**Stored data**
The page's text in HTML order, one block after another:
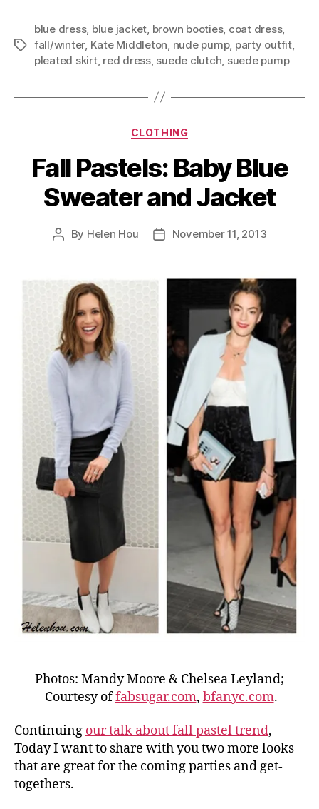
Tags
blue dress, blue jacket, brown booties, coat dress,
fall/winter, Kate Middleton, nude pump, party outfit,
pleated skirt, red dress, suede clutch, suede pump
Categories
CLOTHING
Fall Pastels: Baby Blue
Sweater and Jacket
Post
By Helen Hou
PostNovember 11, 2013
Photos: Mandy Moore & Chelsea Leyland;
Courtesy offabsugar.com, bfanyc.com.
Continuing our talk about fall pastel trend,
Today I want to share with you two more looks
that are great for the coming parties and get-
togethers.
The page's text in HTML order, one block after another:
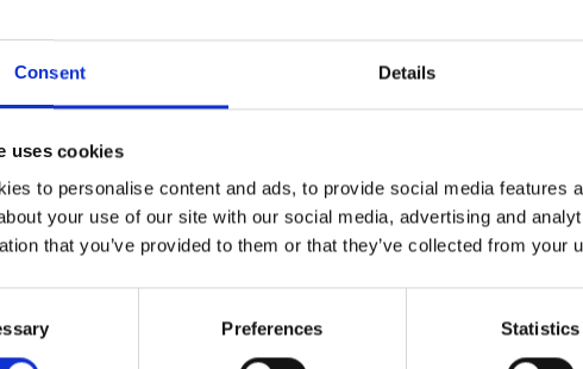
Consent Details
uses cookies
to personalise content and ads, to provide social media features
your use of our site with our social media, advertising and
that you’ve provided to them or that they’ve collected from your
Preferences Statistics
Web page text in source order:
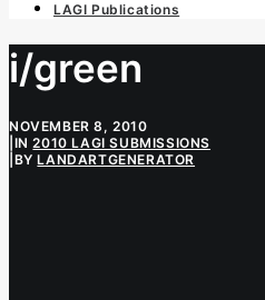
LAGI Publications
i/green
NOVEMBER 8, 2010
IN2010 LAGI SUBMISSIONS
BYLANDARTGENERATOR
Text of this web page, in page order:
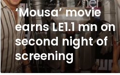
night
of
screening
‘Mousa’ movie
earns LE1.1 mn on
second night of
screening
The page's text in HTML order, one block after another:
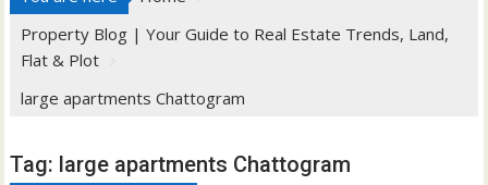
Property Blog | Your Guide to Real Estate Trends, Land,
Flat & Plot
large apartments Chattogram
Tag: large apartments Chattogram
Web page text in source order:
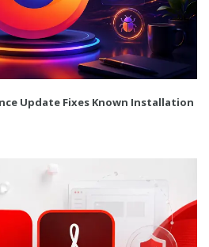
Update Fixes Known Installation
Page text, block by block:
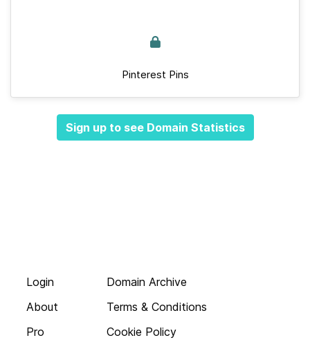
Pinterest Pins
Sign up to see Domain Statistics
Login
About
Pro
Domain Archive
Terms & Conditions
Cookie Policy
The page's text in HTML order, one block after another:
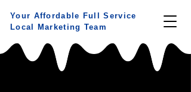
Your Affordable Full Service
Local Marketing Team
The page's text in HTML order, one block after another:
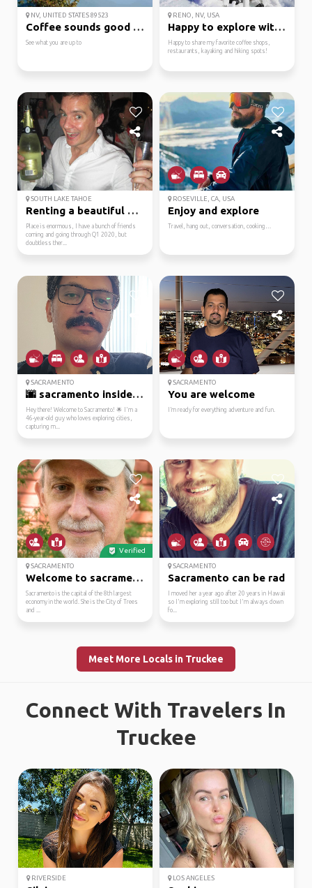
NV, UNITED STATES 89523
Coffee sounds good as ...
See what you are up to
RENO, NV, USA
Happy to explore with ...
Happy to share my favorite coffee shops,
restaurants, kayaking and hiking spots!
SOUTH LAKE TAHOE
Renting a beautiful ho...
Place is enormous, I have a bunch of friends
coming and going through Q1 2020, but
doubtless ther...
ROSEVILLE, CA, USA
Enjoy and explore
Travel, hang out, conversation, cooking…
SACRAMENTO
🌆 sacramento insider: ...
Hey there! Welcome to Sacramento! 🌟 I'm a
46-year-old guy who loves exploring cities,
capturing m...
SACRAMENTO
You are welcome
I’m ready for everything adventure and fun.
Verified
SACRAMENTO
Welcome to sacramento
Sacramento is the capital of the 8th largest
economy in the world. She is the City of Trees
and ...
SACRAMENTO
Sacramento can be rad
I moved her a year ago after 20 years in Hawaii
so I'm exploring still too but I'm always down
fo...
Meet More Locals in Truckee
Connect With Travelers In
Truckee
RIVERSIDE LOS ANGELES
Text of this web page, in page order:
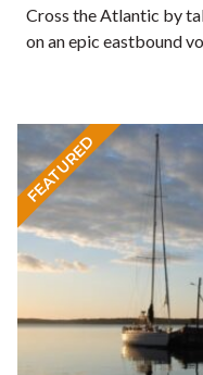
Cross the Atlantic by
on an epic eastbound
FEATURED
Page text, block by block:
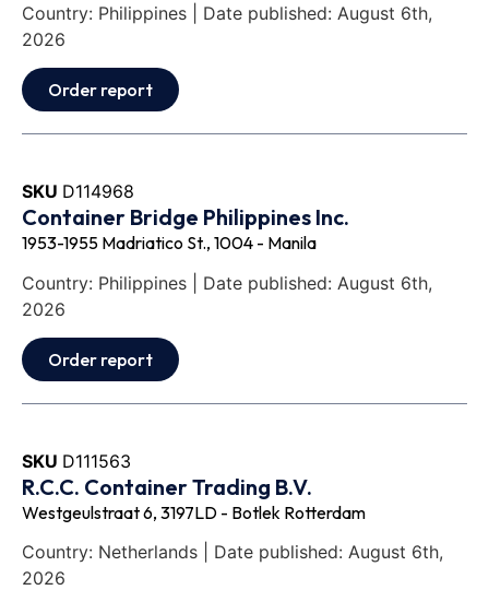
Country: Philippines | Date published: August 6th,
2026
Order report
SKU D114968
Container Bridge Philippines Inc.
1953-1955 Madriatico St., 1004 - Manila
Country: Philippines | Date published: August 6th,
2026
Order report
SKU D111563
R.C.C. Container Trading B.V.
Westgeulstraat 6, 3197LD - Botlek Rotterdam
Country: Netherlands | Date published: August 6th,
2026

**Your task**
A faithful, word-for-word version of the records above is needed, with no images in it.

**Result below**
The page's text in HTML order, one block after another:
Tags
blue dress, blue jacket, brown booties, coat dress,
fall/winter, Kate Middleton, nude pump, party outfit,
pleated skirt, red dress, suede clutch, suede pump
Categories
CLOTHING
Fall Pastels: Baby Blue
Sweater and Jacket
Post
By Helen Hou
PostNovember 11, 2013
Photos: Mandy Moore & Chelsea Leyland;
Courtesy offabsugar.com, bfanyc.com.
Continuing our talk about fall pastel trend,
Today I want to share with you two more looks
that are great for the coming parties and get-
togethers.
The page's text in HTML order, one block after another:
Consent Details
uses cookies
to personalise content and ads, to provide social media features
your use of our site with our social media, advertising and
that you’ve provided to them or that they’ve collected from your
Preferences Statistics
Web page text in source order:
LAGI Publications
i/green
NOVEMBER 8, 2010
IN2010 LAGI SUBMISSIONS
BYLANDARTGENERATOR
Text of this web page, in page order:
night
of
screening
‘Mousa’ movie
earns LE1.1 mn on
second night of
screening
The page's text in HTML order, one block after another:
Property Blog | Your Guide to Real Estate Trends, Land,
Flat & Plot
large apartments Chattogram
Tag: large apartments Chattogram
Web page text in source order:
Update Fixes Known Installation
Page text, block by block:
Pinterest Pins
Sign up to see Domain Statistics
Login
About
Pro
Domain Archive
Terms & Conditions
Cookie Policy
The page's text in HTML order, one block after another:
Your Affordable Full Service
Local Marketing Team
The page's text in HTML order, one block after another:
NV, UNITED STATES 89523
Coffee sounds good as ...
See what you are up to
RENO, NV, USA
Happy to explore with ...
Happy to share my favorite coffee shops,
restaurants, kayaking and hiking spots!
SOUTH LAKE TAHOE
Renting a beautiful ho...
Place is enormous, I have a bunch of friends
coming and going through Q1 2020, but
doubtless ther...
ROSEVILLE, CA, USA
Enjoy and explore
Travel, hang out, conversation, cooking…
SACRAMENTO
🌆 sacramento insider: ...
Hey there! Welcome to Sacramento! 🌟 I'm a
46-year-old guy who loves exploring cities,
capturing m...
SACRAMENTO
You are welcome
I’m ready for everything adventure and fun.
Verified
SACRAMENTO
Welcome to sacramento
Sacramento is the capital of the 8th largest
economy in the world. She is the City of Trees
and ...
SACRAMENTO
Sacramento can be rad
I moved her a year ago after 20 years in Hawaii
so I'm exploring still too but I'm always down
fo...
Meet More Locals in Truckee
Connect With Travelers In
Truckee
RIVERSIDE LOS ANGELES
Text of this web page, in page order:
Cross the Atlantic by
on an epic eastbound
FEATURED
Page text, block by block:
Country: Philippines | Date published: August 6th,
2026
Order report
SKU D114968
Container Bridge Philippines Inc.
1953-1955 Madriatico St., 1004 - Manila
Country: Philippines | Date published: August 6th,
2026
Order report
SKU D111563
R.C.C. Container Trading B.V.
Westgeulstraat 6, 3197LD - Botlek Rotterdam
Country: Netherlands | Date published: August 6th,
2026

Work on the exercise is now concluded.